Written by: Doc Savarese Cartoon by: Peter Copen
It is understandable that the frequent evacuations we have experienced during the past three years have resulted in a myriad of emotional reactions. One thing for certain is that nobody behaves normally after an emergency evacuation. The constant barrage of environmental circumstances has caused us to feel like victims due to the surrounding damage or loss. In investigating the emotional reactions to emergency evacuation, I came across the presentation, “Stages of Evacuation”, published by the Museum of Natural History:
Stage 1 (Warning stage): This stage tells us it’s time to take notice and prepare for the eventuality of an evacuation. I know this may be difficult for some pickleball players who want to finish a game, however, this stage means curtailing play especially when dark clouds, increasing wind, or distant flames are evident. Selecting a prior pro-active location is a desirable strategy to avoid chaos.

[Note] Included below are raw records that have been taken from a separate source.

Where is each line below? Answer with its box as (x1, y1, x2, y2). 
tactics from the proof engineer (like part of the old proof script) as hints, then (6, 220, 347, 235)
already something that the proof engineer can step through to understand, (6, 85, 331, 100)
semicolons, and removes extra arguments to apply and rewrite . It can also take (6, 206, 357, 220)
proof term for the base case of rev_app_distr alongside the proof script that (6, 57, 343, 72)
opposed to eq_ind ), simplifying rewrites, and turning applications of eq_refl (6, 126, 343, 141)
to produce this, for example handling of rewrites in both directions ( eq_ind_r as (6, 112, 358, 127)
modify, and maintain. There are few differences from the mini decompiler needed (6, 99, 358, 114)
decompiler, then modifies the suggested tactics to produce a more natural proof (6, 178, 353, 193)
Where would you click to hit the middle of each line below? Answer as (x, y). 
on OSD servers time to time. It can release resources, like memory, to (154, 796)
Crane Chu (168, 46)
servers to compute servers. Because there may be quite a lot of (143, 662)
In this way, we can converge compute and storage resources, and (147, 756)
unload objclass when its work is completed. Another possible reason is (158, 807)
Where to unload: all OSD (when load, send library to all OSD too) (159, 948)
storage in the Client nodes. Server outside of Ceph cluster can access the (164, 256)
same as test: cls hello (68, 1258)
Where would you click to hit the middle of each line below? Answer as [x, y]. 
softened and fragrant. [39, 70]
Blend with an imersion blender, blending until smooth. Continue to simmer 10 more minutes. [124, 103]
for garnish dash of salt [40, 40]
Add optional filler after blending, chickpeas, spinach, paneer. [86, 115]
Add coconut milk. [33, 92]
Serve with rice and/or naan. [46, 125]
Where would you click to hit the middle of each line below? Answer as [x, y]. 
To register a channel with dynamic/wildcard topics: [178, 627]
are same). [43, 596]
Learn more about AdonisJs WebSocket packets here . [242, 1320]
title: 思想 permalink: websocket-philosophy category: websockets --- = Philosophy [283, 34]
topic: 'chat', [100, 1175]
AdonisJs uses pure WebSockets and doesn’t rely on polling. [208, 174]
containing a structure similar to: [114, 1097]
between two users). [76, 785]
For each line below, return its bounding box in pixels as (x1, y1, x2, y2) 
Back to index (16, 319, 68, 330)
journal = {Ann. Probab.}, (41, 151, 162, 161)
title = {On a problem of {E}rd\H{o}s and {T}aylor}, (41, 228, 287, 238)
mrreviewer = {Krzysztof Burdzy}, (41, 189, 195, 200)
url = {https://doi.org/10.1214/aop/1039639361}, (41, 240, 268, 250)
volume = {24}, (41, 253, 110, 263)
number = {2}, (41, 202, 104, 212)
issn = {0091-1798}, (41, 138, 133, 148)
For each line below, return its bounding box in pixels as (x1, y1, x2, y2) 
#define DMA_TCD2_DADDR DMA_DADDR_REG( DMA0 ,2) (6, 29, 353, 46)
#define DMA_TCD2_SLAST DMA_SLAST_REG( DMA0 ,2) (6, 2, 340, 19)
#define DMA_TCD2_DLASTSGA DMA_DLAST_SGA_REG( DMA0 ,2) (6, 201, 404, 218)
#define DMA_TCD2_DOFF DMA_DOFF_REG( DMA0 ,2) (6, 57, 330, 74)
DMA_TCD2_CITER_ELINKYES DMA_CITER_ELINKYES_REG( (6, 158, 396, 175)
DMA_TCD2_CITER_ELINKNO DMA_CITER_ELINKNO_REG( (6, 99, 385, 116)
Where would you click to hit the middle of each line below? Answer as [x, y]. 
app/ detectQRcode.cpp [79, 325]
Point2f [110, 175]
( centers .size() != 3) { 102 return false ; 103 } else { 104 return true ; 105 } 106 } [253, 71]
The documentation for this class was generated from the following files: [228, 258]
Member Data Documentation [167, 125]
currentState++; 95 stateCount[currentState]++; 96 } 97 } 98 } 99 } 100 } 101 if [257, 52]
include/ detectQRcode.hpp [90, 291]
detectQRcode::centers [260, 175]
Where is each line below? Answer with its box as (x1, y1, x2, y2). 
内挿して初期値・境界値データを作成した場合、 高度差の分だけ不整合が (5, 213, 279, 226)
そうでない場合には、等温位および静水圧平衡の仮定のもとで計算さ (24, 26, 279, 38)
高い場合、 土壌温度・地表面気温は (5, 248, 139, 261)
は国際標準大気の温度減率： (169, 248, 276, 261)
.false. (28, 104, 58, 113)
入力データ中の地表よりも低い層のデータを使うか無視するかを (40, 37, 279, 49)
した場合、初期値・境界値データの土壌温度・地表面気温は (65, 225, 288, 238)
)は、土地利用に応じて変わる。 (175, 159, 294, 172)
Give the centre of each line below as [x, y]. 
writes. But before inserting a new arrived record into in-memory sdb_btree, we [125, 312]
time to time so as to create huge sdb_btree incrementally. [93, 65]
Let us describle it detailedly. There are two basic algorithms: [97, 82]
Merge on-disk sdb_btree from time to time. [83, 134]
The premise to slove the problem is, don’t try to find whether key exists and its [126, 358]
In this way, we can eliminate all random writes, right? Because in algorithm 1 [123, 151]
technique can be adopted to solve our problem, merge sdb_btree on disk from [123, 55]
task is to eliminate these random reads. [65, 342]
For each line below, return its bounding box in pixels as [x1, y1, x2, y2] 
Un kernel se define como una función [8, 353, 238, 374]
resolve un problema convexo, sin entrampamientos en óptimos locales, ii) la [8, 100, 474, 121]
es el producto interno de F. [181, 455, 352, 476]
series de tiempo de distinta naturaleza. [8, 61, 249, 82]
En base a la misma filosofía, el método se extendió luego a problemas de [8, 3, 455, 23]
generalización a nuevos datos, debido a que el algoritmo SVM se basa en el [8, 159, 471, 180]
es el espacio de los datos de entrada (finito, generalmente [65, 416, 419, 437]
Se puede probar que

Stage 2 (Impact Stage): This is the stage when the catastrophe hits. For most of us, this sets us up into a flight or fight response. Typically emotions are suppressed as we go into an action mode. With the recent Glass Fire, this necessitated a flight response, although the truth be told, I have heard of some pickleball players who stayed to fight the fire. This is definitely not recommended since human safety is always more important than structure safety for First Responders.
Stage 3 (Inventory Stage): Upon returning home from the evacuation, the initial reaction is to acknowledge the efforts of the first responders. Then reality begins to set in where we assess the damage and or loss. The emotional ordeal sinks in as we realize that living in Oakmont is a high risk endeavor and also realize our vulnerability to the ravages of wildfires.
State 4 (Recovery Stage): While most of us who were exposed to the Glass wildfire rebound quickly, there is an appreciable number who experience distress reactions. While returning to pickleball can be an emotional uplift by promoting behavior which was prevalent before the emergency evacuation, another reaction considered by many who I talked with is moving to a safer location.( ie: Bend, OR, Palm Springs, out of state, and even international). Some are thinking about an evacuation by getting out of the area during fire season.
The important thing to note is that emergency evacuations can place an enormous strain upon our relationships. Red Skelton shared the following humor on relationships:
- We sleep in separate beds. Mine is in California and hers is in Texas.
- I asked my wife where she wanted to go for our anniversary. She said, “Somewhere where I haven’t been in a long time.” I suggested the kitchen.
- I take my wife everywhere but she keeps finding her way back.
- My wife told me the car wasn’t running well because there was water in the carburetor.
- I asked her where the car was. She told me, “In the lake.”
- Remember, marriage is the number one cause of divorce.
- I married Miss Right. I didn’t know that her first name was “always”.
- I haven’t spoken to my wife in 18 months. I don’t like to interrupt her.
- Yesterday my husband saw a cockroach in the kitchen. He cleaned and sprayed everything thoroughly. Today I am placing the cockroach in the bathroom.